Type out the lines below exactly, from the first through the line holding "Numerous Kazakh and Chinese world and Olympic", and include no pictures.
───── RECORDS FOR THE TASK
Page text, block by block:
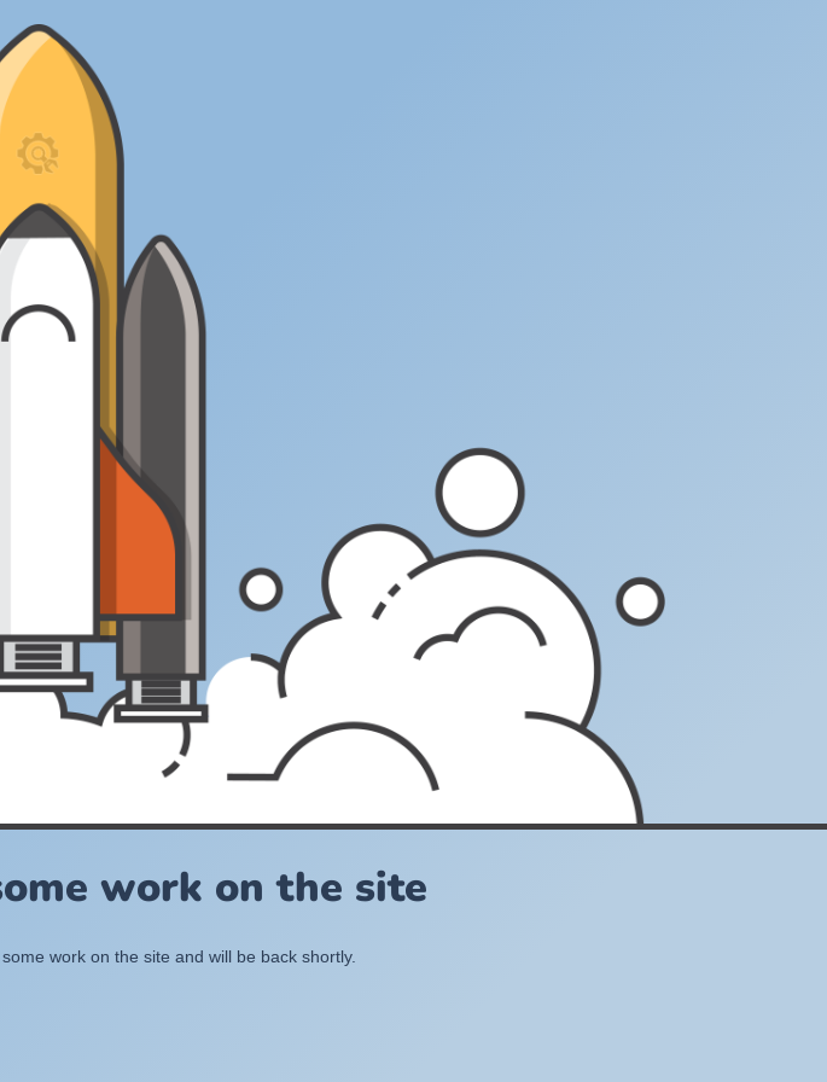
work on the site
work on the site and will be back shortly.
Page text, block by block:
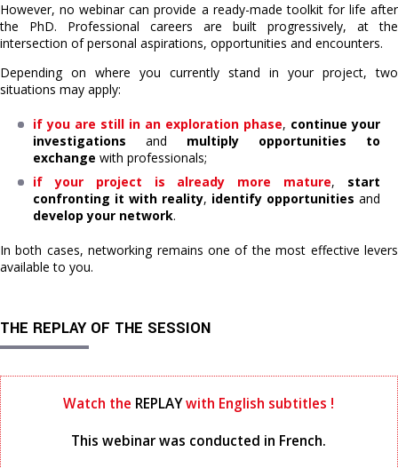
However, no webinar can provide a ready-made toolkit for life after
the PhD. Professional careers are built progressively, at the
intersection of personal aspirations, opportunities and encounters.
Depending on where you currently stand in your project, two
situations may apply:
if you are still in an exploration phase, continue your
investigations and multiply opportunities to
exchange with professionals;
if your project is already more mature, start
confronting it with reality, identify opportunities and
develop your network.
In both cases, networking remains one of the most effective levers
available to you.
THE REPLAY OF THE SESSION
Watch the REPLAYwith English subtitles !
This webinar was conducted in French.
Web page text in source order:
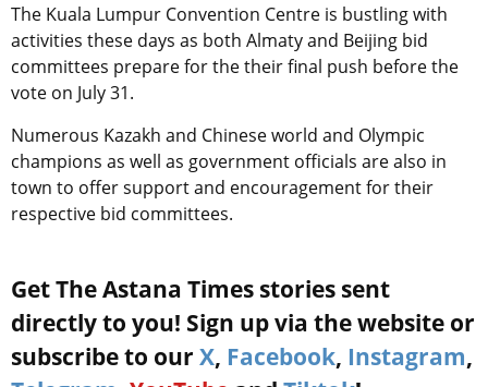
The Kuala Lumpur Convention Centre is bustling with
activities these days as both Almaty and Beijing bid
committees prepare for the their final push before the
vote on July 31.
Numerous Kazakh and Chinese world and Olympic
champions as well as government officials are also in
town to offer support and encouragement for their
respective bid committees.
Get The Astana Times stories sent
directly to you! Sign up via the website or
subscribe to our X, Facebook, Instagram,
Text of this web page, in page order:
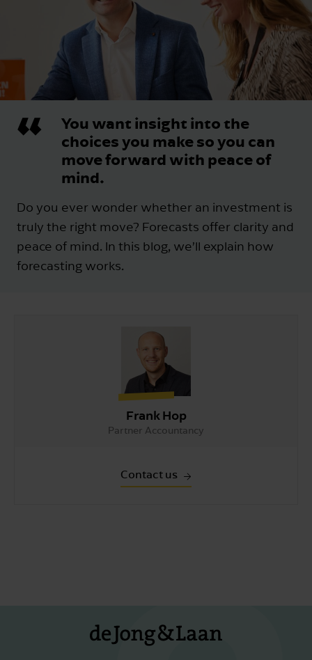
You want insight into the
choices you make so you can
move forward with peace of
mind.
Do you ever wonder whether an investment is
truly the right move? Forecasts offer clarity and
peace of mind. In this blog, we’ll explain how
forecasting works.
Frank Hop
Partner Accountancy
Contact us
──────────
WORKED SOLUTION:
Page text, block by block:
work on the site
work on the site and will be back shortly.
Page text, block by block:
However, no webinar can provide a ready-made toolkit for life after
the PhD. Professional careers are built progressively, at the
intersection of personal aspirations, opportunities and encounters.
Depending on where you currently stand in your project, two
situations may apply:
if you are still in an exploration phase, continue your
investigations and multiply opportunities to
exchange with professionals;
if your project is already more mature, start
confronting it with reality, identify opportunities and
develop your network.
In both cases, networking remains one of the most effective levers
available to you.
THE REPLAY OF THE SESSION
Watch the REPLAYwith English subtitles !
This webinar was conducted in French.
Web page text in source order:
The Kuala Lumpur Convention Centre is bustling with
activities these days as both Almaty and Beijing bid
committees prepare for the their final push before the
vote on July 31.
Numerous Kazakh and Chinese world and Olympic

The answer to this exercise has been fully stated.